Alors qu'il se déplace maintenant dans les souvenirs avec une lentille de compassion modifiée, et peut-être conscient de la façon dont je verrais ma mère et de ce qu'il veut que je ressente pour elle, mon père a révélé des souvenirs qui modifient à nouveau la réalité et la vérité. Alors que mon anniversaire approche, les révélations semblent se multiplier. Dans ses souvenirs, elle est maintenant heureuse et souriante le jour de ma naissance. Ils m'ont nommé ensemble et tout semble aller bien quand il la quitte ce jour-là. Mais une semaine plus tard, il est appelé à signer des papiers d'adoption et contraint par un juge à le faire lorsqu'il refuse. Il ne donnerait jamais de sens à sa décision et ne parlerait plus jamais à Agnès pour déballer ce qui s'était passé. Sa colère et sa confusion la maintiendraient à distance avec plus de succès que son absence, jusqu'à ce que j'arrive en envoyant des photos de moi dans lesquelles elle est toujours présente. Au cours de la dernière semaine, il a semblé avoir besoin de partager de nouvelles pièces de puzzle, alors qu'il le remontait lui-même. Il croit maintenant qu'il lui a fait du tort.

Dans son propre chagrin, il ne pouvait pas comprendre quelle perte traumatisante elle avait endurée. Hier, il a révélé une autre pièce du puzzle. Lorsqu'il a finalement recherché Agnès, il a lui aussi trouvé sa nécrologie, alors il a cherché son frère, son ami, pour savoir comment elle est morte. Ce qu'on lui a dit l'a amené à croire qu'elle s'est suicidée. Cette nouvelle a encore changé la réalité pour moi. Bien que ne sachant rien de sa vie, je ne peux que supposer que ma perte a été un événement dévastateur qui a eu un impact à jamais sur son état d'esprit et sa vie de famille.

Je ne peux m'empêcher de corréler le mois de sa mort avec l'anniversaire de mon adoption. Je soupçonne que chaque année mon anniversaire en août provoquerait un chagrin silencieux et s'attarderait peut-être jusqu'à l'automne lorsque deux mois plus tard, je rentrais chez moi avec une autre famille et quelques mois à l'insu de mes parents, dans un autre pays. Je ne sais pas si elle savait quand j'ai laissé la mère et le bébé à la maison. Ce n'est pas clair pour moi si j'étais avec elle pendant ces deux premiers mois de vie ou si je vivais dans son orphelinat adjacent sous la garde de religieuses. Implacables dans leur vision de ce qui était le mieux, les religieuses ont menti à mon père lorsqu'il a parcouru les sept heures de Taiping pour me ramener à la maison, où sa mère m'attendait, voulant m'accueillir dans leur famille.

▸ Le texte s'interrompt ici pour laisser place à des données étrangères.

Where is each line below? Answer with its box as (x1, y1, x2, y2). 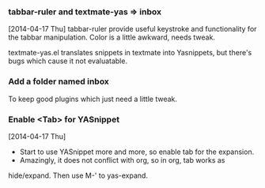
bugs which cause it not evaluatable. (8, 56, 128, 66)
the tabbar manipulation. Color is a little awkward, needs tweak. (8, 32, 216, 42)
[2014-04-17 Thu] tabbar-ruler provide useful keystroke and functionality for (8, 24, 257, 34)
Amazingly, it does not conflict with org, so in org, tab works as (19, 155, 225, 164)
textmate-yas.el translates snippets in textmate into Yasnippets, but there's (8, 48, 252, 58)
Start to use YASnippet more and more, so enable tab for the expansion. (19, 147, 255, 156)
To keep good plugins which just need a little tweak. (8, 94, 178, 103)
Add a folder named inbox (8, 76, 109, 87)
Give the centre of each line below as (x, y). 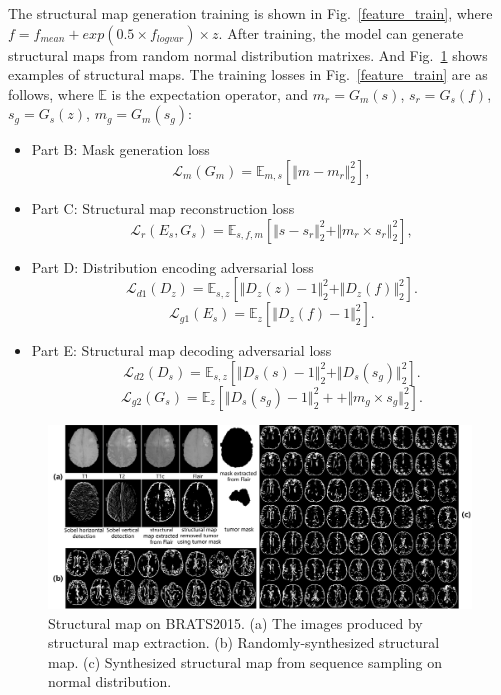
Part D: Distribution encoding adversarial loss (172, 266)
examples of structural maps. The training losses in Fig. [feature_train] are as (248, 74)
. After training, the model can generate (341, 32)
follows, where (51, 93)
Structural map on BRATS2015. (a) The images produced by (235, 622)
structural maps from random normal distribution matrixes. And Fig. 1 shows (248, 54)
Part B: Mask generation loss (120, 149)
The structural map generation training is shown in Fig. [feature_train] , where (250, 13)
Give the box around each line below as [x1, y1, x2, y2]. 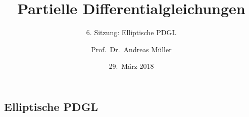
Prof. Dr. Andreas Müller [91, 44, 172, 54]
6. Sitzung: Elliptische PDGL [86, 27, 177, 38]
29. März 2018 [109, 61, 154, 71]
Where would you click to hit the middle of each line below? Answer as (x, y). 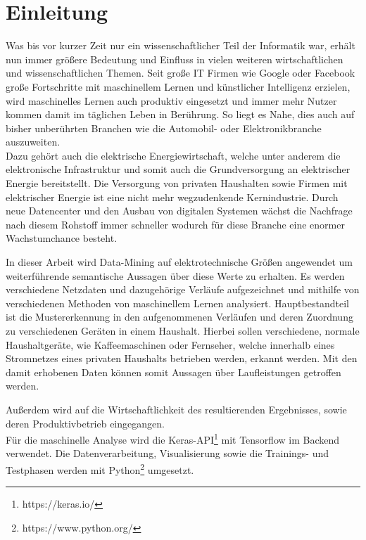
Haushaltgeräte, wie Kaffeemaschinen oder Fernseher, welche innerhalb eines (170, 344)
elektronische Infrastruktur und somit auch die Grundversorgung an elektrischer (178, 169)
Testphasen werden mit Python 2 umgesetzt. (100, 469)
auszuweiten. (33, 142)
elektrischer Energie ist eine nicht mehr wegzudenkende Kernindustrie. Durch (172, 197)
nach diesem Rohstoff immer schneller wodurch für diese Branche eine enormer (175, 224)
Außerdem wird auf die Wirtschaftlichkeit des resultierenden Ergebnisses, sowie (176, 409)
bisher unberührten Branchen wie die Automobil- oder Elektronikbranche (164, 128)
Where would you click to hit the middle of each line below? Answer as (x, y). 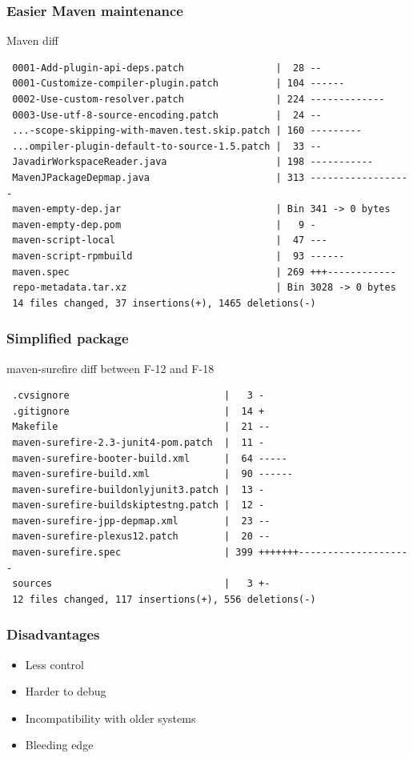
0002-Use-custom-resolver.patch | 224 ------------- (198, 99)
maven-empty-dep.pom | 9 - (164, 225)
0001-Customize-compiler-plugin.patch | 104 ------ (178, 84)
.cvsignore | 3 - (138, 396)
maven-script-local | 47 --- (170, 241)
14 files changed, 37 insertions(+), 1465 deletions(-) (164, 303)
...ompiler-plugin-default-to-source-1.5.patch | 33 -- (167, 146)
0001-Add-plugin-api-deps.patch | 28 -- (167, 68)
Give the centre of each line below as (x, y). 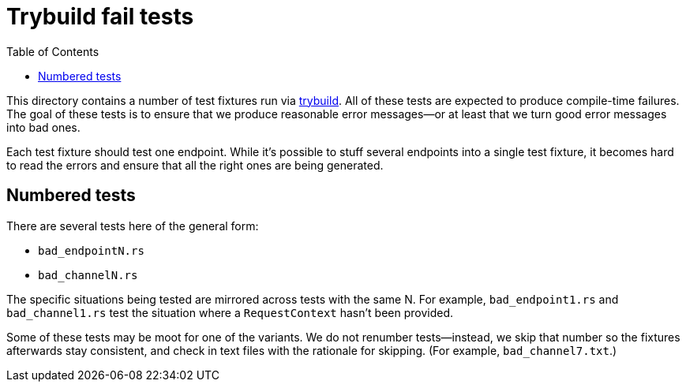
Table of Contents (53, 51)
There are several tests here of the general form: (133, 226)
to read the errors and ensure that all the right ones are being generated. (195, 165)
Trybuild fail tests (100, 17)
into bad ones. (43, 127)
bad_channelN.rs (88, 275)
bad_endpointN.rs (91, 250)
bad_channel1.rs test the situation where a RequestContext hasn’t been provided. (230, 312)
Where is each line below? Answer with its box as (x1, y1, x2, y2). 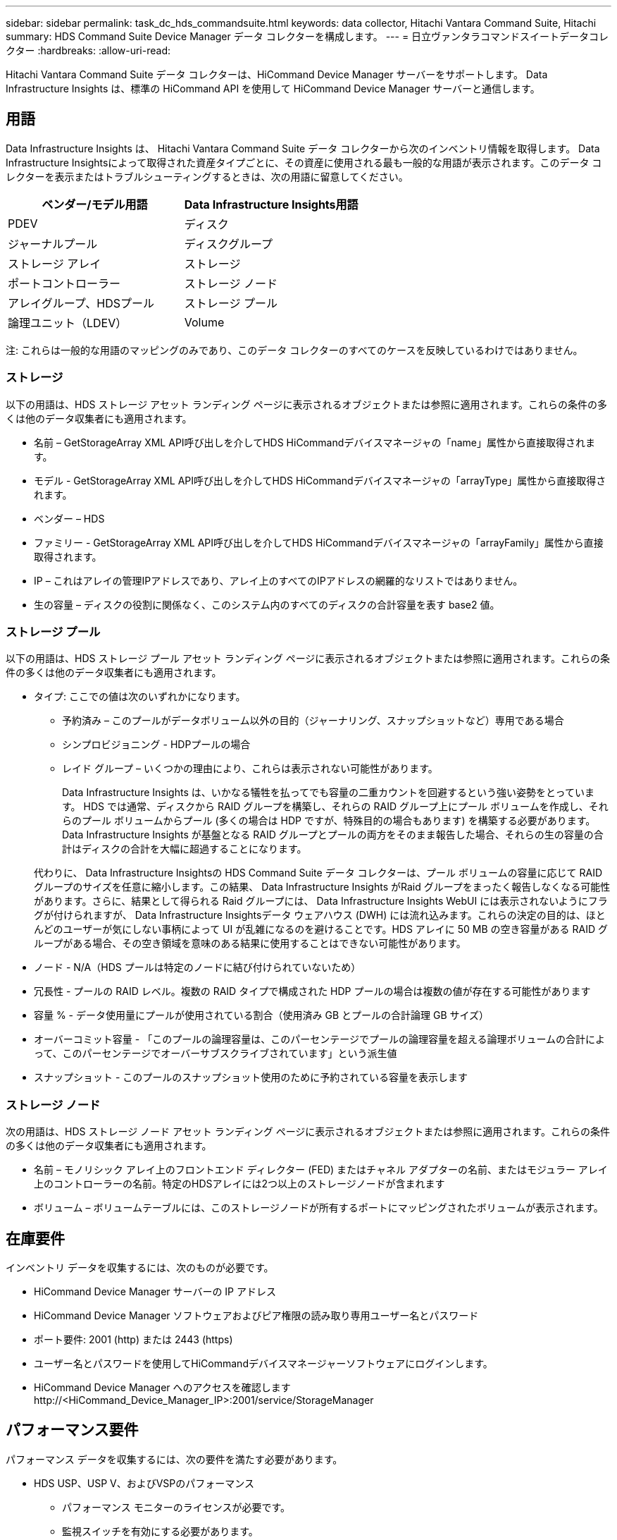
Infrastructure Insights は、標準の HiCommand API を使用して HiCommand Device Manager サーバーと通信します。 (6, 82, 540, 94)
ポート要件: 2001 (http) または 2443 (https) (34, 1333, 233, 1345)
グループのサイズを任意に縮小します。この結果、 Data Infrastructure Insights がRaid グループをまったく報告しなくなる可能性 (34, 881, 611, 893)
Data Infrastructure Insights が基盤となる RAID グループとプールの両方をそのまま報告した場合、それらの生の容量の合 (62, 829, 604, 841)
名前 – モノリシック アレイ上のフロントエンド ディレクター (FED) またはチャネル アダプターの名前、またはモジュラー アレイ (34, 1163, 608, 1176)
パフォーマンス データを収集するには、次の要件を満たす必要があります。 (6, 1453, 343, 1465)
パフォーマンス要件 (6, 1421, 139, 1439)
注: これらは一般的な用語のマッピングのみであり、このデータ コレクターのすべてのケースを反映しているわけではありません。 (6, 343, 583, 356)
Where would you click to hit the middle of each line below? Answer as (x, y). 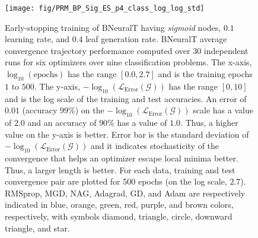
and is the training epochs (205, 74)
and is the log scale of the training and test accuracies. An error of (126, 98)
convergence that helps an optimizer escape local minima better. (122, 158)
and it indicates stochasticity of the (155, 146)
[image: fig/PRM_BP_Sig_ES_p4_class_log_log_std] (105, 8)
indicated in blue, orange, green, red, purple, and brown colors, (119, 204)
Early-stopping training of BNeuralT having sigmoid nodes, (113, 27)
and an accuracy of (62, 123)
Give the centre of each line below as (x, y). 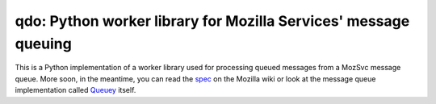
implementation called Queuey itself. (75, 90)
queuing (43, 44)
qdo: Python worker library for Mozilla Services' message (212, 21)
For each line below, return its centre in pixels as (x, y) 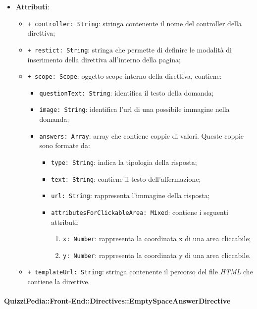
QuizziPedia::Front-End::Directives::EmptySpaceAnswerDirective (117, 301)
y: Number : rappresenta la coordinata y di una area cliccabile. (157, 255)
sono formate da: (65, 145)
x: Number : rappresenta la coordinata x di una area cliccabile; (157, 238)
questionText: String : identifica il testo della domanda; (127, 92)
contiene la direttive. (59, 282)
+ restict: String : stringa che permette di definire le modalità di (129, 49)
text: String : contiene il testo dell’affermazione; (126, 179)
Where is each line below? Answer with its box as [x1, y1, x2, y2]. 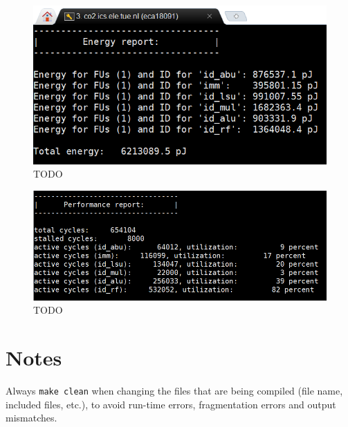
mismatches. [6, 410, 57, 425]
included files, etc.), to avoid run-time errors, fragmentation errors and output [6, 397, 336, 411]
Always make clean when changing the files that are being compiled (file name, [6, 383, 343, 397]
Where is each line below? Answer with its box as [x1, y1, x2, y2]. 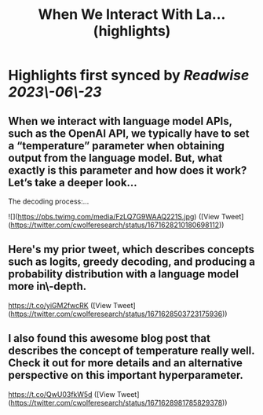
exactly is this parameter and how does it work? [8, 163, 247, 177]
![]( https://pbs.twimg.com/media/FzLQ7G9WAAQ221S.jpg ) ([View [8, 212, 220, 221]
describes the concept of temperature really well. [8, 344, 255, 358]
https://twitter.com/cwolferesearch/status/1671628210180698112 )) [10, 220, 225, 230]
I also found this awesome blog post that [8, 332, 210, 345]
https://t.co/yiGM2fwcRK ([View [8, 300, 112, 310]
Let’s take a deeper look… [8, 175, 137, 189]
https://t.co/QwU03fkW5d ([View [8, 389, 115, 398]

Ce que l'Église a dit à quiconque est remis en question et avec le départ d'Agnès, seuls ses frères et sœurs pourraient peut-être le savoir. Il est possible qu'elle ait partagé quelque chose avec sa deuxième fille ou son mari. En pensant à ma sœur maternelle, je me demande maintenant si mon existence ouvrirait un mystère pour elle aussi. Si elle n'a jamais su pour moi, peut-être que sa perte impliquait également un secret traumatisant perdu dans la mort et ajouté à son chagrin. Je reste coincé avec la suite de ma recherche - pour l'instant simplement heureux de faire partie de ma famille paternelle et de toutes les réalités absorbantes de connaître la famille et la culture sans lesquelles j'ai vécu pendant près de 49 ans.